The next round was two caerphillies - a Gorwydd Caerphilly and a pasteurised Caws Cenarth. I think the perry would also have worked here too or a dry cider but I went with two medium ciders I’d tasted: Copse House from Dorset (I think the Landshire medium) which was clear, fresh and appley (well, it would be, wouldn’t it?) and the slightly sweeter Blindfold from Blaengawney cider which I discovered is actually made in Caerphilly in South Wales. Both were 6%. Medium farmhouse ciders are generally quite a bit less sweet than ones made by larger, more commercial producers so neither was too cloying.

Cracker pairing: Bath Ovals (the FCC’s version of Bath Olivers)

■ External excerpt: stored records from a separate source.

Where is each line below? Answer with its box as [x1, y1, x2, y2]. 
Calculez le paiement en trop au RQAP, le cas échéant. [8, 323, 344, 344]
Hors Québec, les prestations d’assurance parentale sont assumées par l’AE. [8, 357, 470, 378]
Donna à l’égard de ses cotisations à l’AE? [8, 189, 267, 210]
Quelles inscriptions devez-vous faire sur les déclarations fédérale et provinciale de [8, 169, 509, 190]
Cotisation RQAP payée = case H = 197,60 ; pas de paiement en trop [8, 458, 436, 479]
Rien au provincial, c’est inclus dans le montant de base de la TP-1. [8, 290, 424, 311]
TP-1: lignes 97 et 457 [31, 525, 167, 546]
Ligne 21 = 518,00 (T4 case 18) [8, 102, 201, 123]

Medium dry to medium ciders with cheddar

Our two cheddars - a Montgomery and a pasteurised Fordham Farm - were both quite full-bodied so needed a slightly fuller, richer-tasting cider. I lined up another Welsh cider from Apple County in Monmouthshire - again, I’m not sure which one as it came from an unmarked container - and the slightly tarter Harry’s single varietal Dabinett which was particularly good with the Montgomery. (Again both come from the same county, Somerset, but at 4.5% the Harrys Dabinett was slightly lower in alcohol than the previous ciders).

Cracker pairing: Oatcakes

Medium sweet ciders with blue cheeses

Then finally two blues - a Cropwell Bishop Stilton and a Stichelton (effectively an unpasteurised Stilton) with I matched with two sweeter ciders to mimic the effect of a fortified wine: Hecks medium sweet Port wine of Glastonbury and Millwhite’s Rum Cask which, as the name suggests, is matured in rum casks. Both come from Somerset.

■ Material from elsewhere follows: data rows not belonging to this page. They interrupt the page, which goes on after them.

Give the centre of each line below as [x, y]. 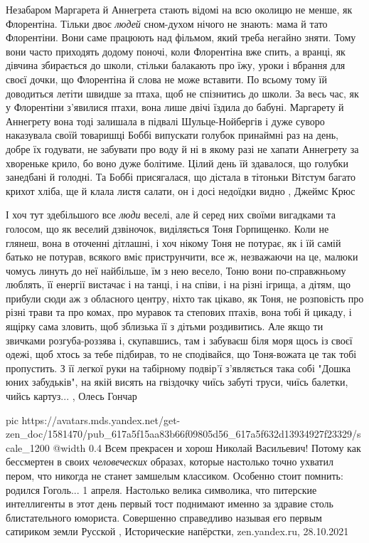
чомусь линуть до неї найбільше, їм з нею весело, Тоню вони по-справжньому [176, 270]
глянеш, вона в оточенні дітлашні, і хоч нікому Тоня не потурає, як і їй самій [173, 242]
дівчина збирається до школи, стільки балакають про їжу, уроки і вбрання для [176, 65]
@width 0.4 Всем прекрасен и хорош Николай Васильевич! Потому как [207, 447]
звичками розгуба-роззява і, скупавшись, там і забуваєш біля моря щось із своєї [179, 340]
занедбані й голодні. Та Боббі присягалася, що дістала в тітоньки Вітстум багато [181, 177]
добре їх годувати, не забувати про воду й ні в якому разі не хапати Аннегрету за [182, 148]
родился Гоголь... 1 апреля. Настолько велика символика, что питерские [161, 489]

Cracker pairing: Cherry, almond and linseed toast

After the tasting we sat down to a cider and pie lunch - a Gorwydd caerphilly, potato and onion pie baked by Sam Leach of Birch - and drank Sam and Becky’s own homemade unpasteurised cider. And with the copious leftovers we cracked open a 2013 Dunkertons Organic Vintage cider (7.5%) which also matched it perfectly. Cider is a great pairing for traditional British cooked cheese dishes like pies and pasties (though not for a lasagne, I’d venture)

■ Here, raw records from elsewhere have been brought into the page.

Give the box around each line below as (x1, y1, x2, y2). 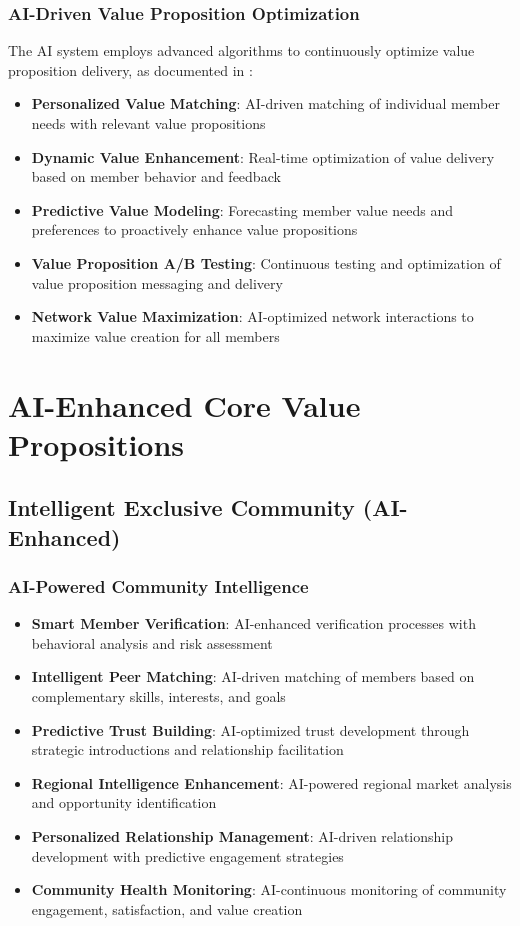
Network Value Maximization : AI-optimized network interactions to (31, 306, 474, 327)
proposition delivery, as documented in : (8, 59, 253, 80)
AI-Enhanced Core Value (8, 384, 361, 425)
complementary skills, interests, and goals (31, 686, 286, 707)
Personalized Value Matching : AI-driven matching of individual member (31, 93, 500, 114)
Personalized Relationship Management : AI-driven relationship (31, 826, 454, 847)
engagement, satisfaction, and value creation (31, 898, 303, 919)
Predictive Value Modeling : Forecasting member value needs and (31, 199, 454, 220)

Matching artisan cheese is a tricky enterprise because every cheese is different and many ciders are too depending whether they’re bottled or in cask but I think if you stuck to these broad styles you should enjoy the results. The combination of perry and goats cheese and sweeter ciders with blue cheeses was particularly successful. With milder pasteurised cheeses you’ll find you don’t need such strong, characterful ciders.

Many thanks to Birch for hosting the event, The Fine Cheese Company for donating the cheese and crackers, and Bristol Cider shop for supplying the ciders. They won’t have all these in stock but have a regularly changing selection sourced from within a 50 mile radius of Bristol.